Vidrine v. American Professional Credit, Inc.

Decision Date09 October 1996
Docket NumberNo. A96A1044,A96A1044
PartiesVIDRINE v. AMERICAN PROFESSIONAL CREDIT, INC.
CourtGeorgia Court of Appeals

Albert A. Chapar, Jr., Atlanta, for appellant.

Greer, Klosik & Daugherty, Hollis C. Cobb, Atlanta, for appellee.

ANDREWS, Judge.

While Kimberly Vidrine was leasing an apartment from Tahoe North Apartments (Tahoe), the apartment was damaged by a fire started by Vidrine's four-year-old son. Tahoe claimed Vidrine was liable to it under the terms of the lease for approximately $18,900 in fire damage. Metro Atlanta Properties (Metro), as the managing agent for Tahoe, hired American Professional Credit, Inc. (American), a collection agency, to collect the debt from Vidrine. After American initiated collection efforts, Vidrine disputed the debt and sued American alleging in three counts that its actions: (1) violated the Fair Debt Collection Practices Act (FDCPA) (15 U.S.C.A. §§ 1692-1692o); (2) defamed her and (3) intentionally inflicted emotional distress on her. The trial court granted summary judgment in favor of American on all three counts, and Vidrine appeals.
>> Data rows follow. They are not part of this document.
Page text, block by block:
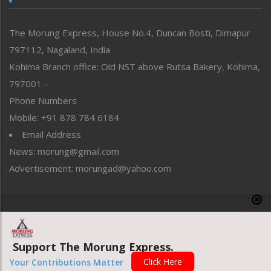
Perspective
Politics
Public Space
Reflections
Right-Featured
Sports
Straight from the Heart
Tracking your Health
Uncategorized
The Morung Express, House No.4, Duncan Bosti, Dimapur
797112, Nagaland, India
Kohima Branch office: Old NST above Rutsa Bakery, Kohima,
797001 –
Phone Numbers
Mobile: +91 878 784 6184
Email Address
News: morung@gmail.com
Advertisement: morungad@yahoo.com
Website designed & developed by UnitedWebsoft.in
Support The Morung Express.
Your Contributions Matter Click Here

1. Vidrine alleged in Count 1 of the complaint that American violated §§ 1692e(2)(A), 1692e(7), and 1692e(8) of the FDCPA by making false representations to credit bureaus to which it furnished information concerning the claimed debt and by failing to inform the credit bureaus that she disputed the debt.

In finding there was no evidence that American violated § 1692e(8), the trial court ruled that American had no obligation under the FDCPA to report that the debt was disputed when it furnished information concerning the claimed debt to the credit bureaus. This ruling was clearly erroneous under the circumstances. Section 1692e prohibits a debt collector from using any false or misleading representation in the collection of a debt. Subsection (8) of § 1692e specifically provides that a debt collector violates this section by "[c]ommunicating or threatening to communicate to any person credit information which is known or which should be known to be false, including the failure to communicate that a disputed debt is disputed."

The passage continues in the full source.